NWR’s wholly-owned Czech subsidiary, OKD a.s., has announced its intention to explore the coal and gas resource in the area of Frenštát pod Radhoštěm. According to OKD CEO Klaus-Dieter Beck, exploration is essential to any responsible discussion of the future of Frenštát Mine.
Available data on the Frenštát resource is 30 years old, so any meaningful discussions on the matter require up-to-date information. “It is our responsibility towards our shareholders, who are financing the expensive preservation of the mine, as well as towards the state, which is the owner of the deposit,” said Beck. Any exploration would not impact the lives of local residents, or the landscape and environment of the Beskydy Mountains, he added.
The area around Frenštát pod Radhoštěm, a town 40km south of Ostrava, has one of the most significant hard coal deposits in the Czech part of the Upper Silesian Coal Basin. It is the last known major deposit of hard coal in Central Europe. In accordance with the Mining Act, OKD administers the approximate 63km2 of mining area associated with the deposit and maintains the mine in its so-called preservation state.

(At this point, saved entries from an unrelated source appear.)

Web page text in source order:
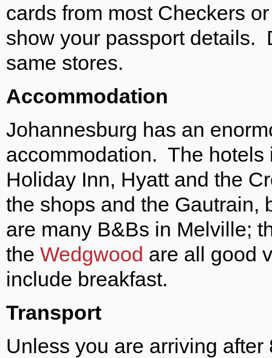
cards from most Checkers
show your passport details.
same stores.
Accommodation
Johannesburg has an
accommodation. The hotels
Holiday Inn, Hyatt and the
the shops and the
are many B&Bs in Melville;
the Wedgwood are all good
include breakfast.
Transport
Unless you are arriving
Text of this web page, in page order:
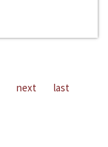
next last
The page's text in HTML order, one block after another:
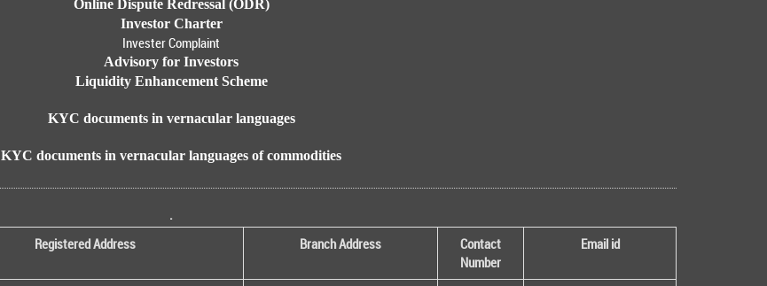
Online Dispute Redressal (ODR)
Investor Charter
Invester Complaint
Advisory for Investors
Liquidity Enhancement Scheme
KYC documents in vernacular languages
KYC documents in vernacular languages of commodities
.
Registered Address Branch Address
Contact
Number
Email id
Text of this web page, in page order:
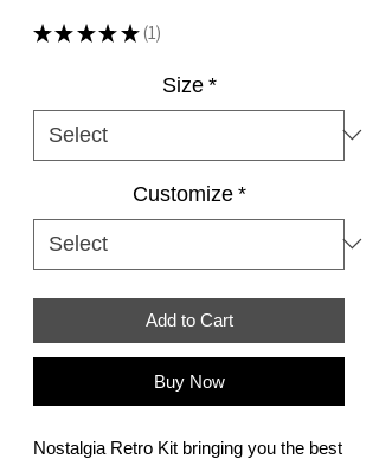
★ ★ ★ ★ ★ 1
1
Size *
Customize *
Add to Cart
Buy Now
Nostalgia Retro Kit bringing you the best
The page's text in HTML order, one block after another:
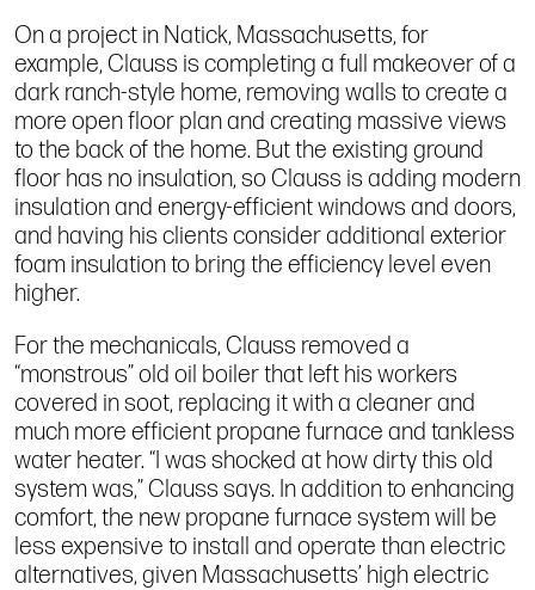
On a project in Natick, Massachusetts, for
example, Clauss is completing a full makeover of a
dark ranch-style home, removing walls to create a
more open floor plan and creating massive views
to the back of the home. But the existing ground
floor has no insulation, so Clauss is adding modern
insulation and energy-efficient windows and doors,
and having his clients consider additional exterior
foam insulation to bring the efficiency level even
higher.
For the mechanicals, Clauss removed a
“monstrous” old oil boiler that left his workers
covered in soot, replacing it with a cleaner and
much more efficient propane furnace and tankless
water heater. “I was shocked at how dirty this old
system was,” Clauss says. In addition to enhancing
comfort, the new propane furnace system will be
less expensive to install and operate than electric
alternatives, given Massachusetts’ high electric

This mainly comprises of pumping water from the mine, ventilating the mine, and regularly inspecting and controlling the associated facilities. The purpose of the preservation is to ensure safety and protection of the mine’s structures.
The beginnings of the current mine can be traced to the end of the Second World War, when explorations were conducted. A total of 65 boreholes sunk mainly in the 1960s and 1970s revealed the presence of extensive Karviná-type complex of coal strata.

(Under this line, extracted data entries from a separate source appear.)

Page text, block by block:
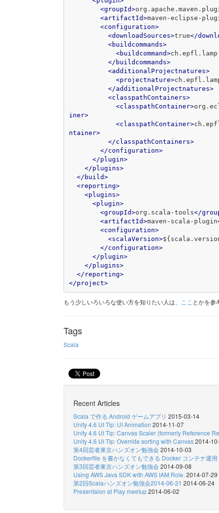
<groupId>
<artifactId>maven-eclipse-
<configuration>
<downloadSources>true</
<buildcommands>
<buildcommand>
</buildcommands>
<additionalProjectnatures>
<projectnature>
</additionalProjectnatures>
<classpathContainers>
<classpathContainer>
iner>
<classpathContainer>
ntainer>
</classpathContainers>
</configuration>
</plugin>
</plugins>
</build>
<reporting>
<plugins>
<plugin>
<groupId>org.scala-tools</
<artifactId>maven-scala-plugin
<configuration>
<scalaVersion>
</configuration>
</plugin>
</plugins>
</reporting>
</project>
もう少しいろいろな使い方を知りたい人は、 ここ とかを参
Tags
Scala
Recent Articles
Scala で作る Android ゲームアプリ 2015-03-14
Unity 4.6 UI Tip: UI Animation 2014-11-07
Unity 4.6 UI Tip: Canvas Scaler (formerly Reference
Unity 4.6 UI Tip: Override sorting with Canvas2014-
第4回芸者東京ハンズオン勉強会2014-10-03
Dockerfile を書かなくてもできる Docker コンテナ運用
第3回芸者東京ハンズオン勉強会2014-09-08
Using AWS Java SDK with AWS IAM Role. 2014-07-29
第2回Scalaハンズオン勉強会2014-06-21 2014-06-24
Presentaion at Play meetup2014-06-02

The authorities decided, in 1976, to establish a mine. Mining works commenced in 1982 with Pit No. 4, and excavation began in 1984. Excavation of Pit No. 5 started a year later and was completed, five years later, to a depth of 1,088m. In 1994 Pit No. 4 was completed at a depth of 903m.
Despite these activities, the mine never opened for coal extraction. In 1995, the mine went into preservation mode and has been in place ever since. Some 40 people are employed on the mine’s preservation, and the annual cost is CZK 60 million.

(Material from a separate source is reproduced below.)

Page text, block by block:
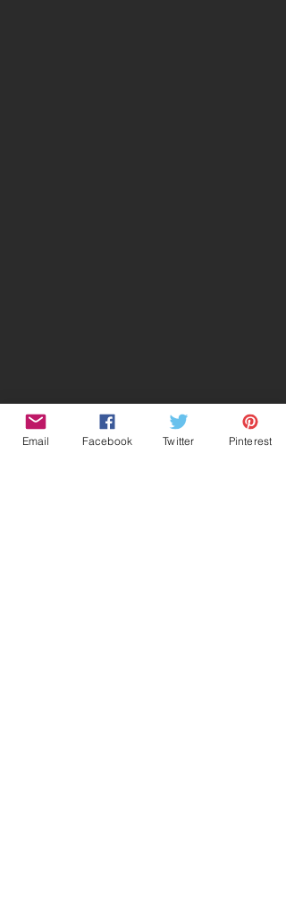
Email Facebook Twitter Pinterest
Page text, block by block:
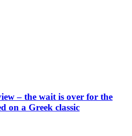
– the wait is over for the
on a Greek classic

OKD, as the state-appointed administrator of the mining area, is required to ensure that the deposit does not deteriorate.
The estimated hard coal resource within the Frenštát mining area is roughly 1.6 billion tonnes. The term “resource” in this connection encompasses the total amount of coal present at the site, regardless of composition, location or exploitability. The gas resource is estimated at 10 billion cubic metres.
What is an exploratory excavation?
For the exploration OKD plans to excavate a gallery measuring approximately one kilometre in length, linking to the already existing mine works, at a depth of roughly 900m. Local residents will not notice the work in any way as it will not be detectable above ground. The exploration requires no new surface structures to be built and no new pits to be excavated.
“We are applying for an exploration permit, not a mining permit. The effects of the exploration on the environment will be nil. As a publicly traded company, we have to take good care of the environment and occupational safety, while also keeping healthy relationships with the towns and municipalities. We will meet all the legal requirements, including the creation of an environmental impact assessment. Speaking of which, this is a unique step as an EIA is not required at all for exploratory work in other countries,” said Beck.
The waste rock, or “tailings”, will be removed to the Paskov Mine spoil heap. It is estimated that the daily load of tailings will take five lorries to shift. These will drive along the town ring road, so they will not affect town traffic.
The start of exploratory works is subject to approval by the District Mining Authority in Ostrava. Prior to filing an application for an exploration permit, OKD wishes to ensure that the exploratory excavation will have no undesirable effects on the environment. That is why OKD has processed the EIA documentation and has, as required by law, applied for statements from the administrators of the Beskydy Conservation Area and other relevant entities.
The future of Frenštát
OKD expects the exploration to take approximately four years, of which the actual underground works will take perhaps two and a half years.
The exploratory excavation is not equivalent to mining. For example, the cross-section of the exploratory gallery will be so small that it will be unsuitable for any mining. OKD is not currently considering mining at the site — the future of the site will be discussed with relevant stakeholders after completion of the exploratory works, when contemporary data will be at hand.
“The parent group NWR is currently investing in excess of EUR 500 million in the opening of a new mine in Poland. It is therefore unrealistic to expect the company to invest in mining at the Frenštát Mine right away. As of now, we don’t even know whether the coal there is coking coal or thermal coal. The exploration conducted during the era of socialism was quite insufficient in terms of providing grounds for the approval of such an extensive project. We are a publicly traded company and as such cannot afford to make a mistake,” concluded Beck.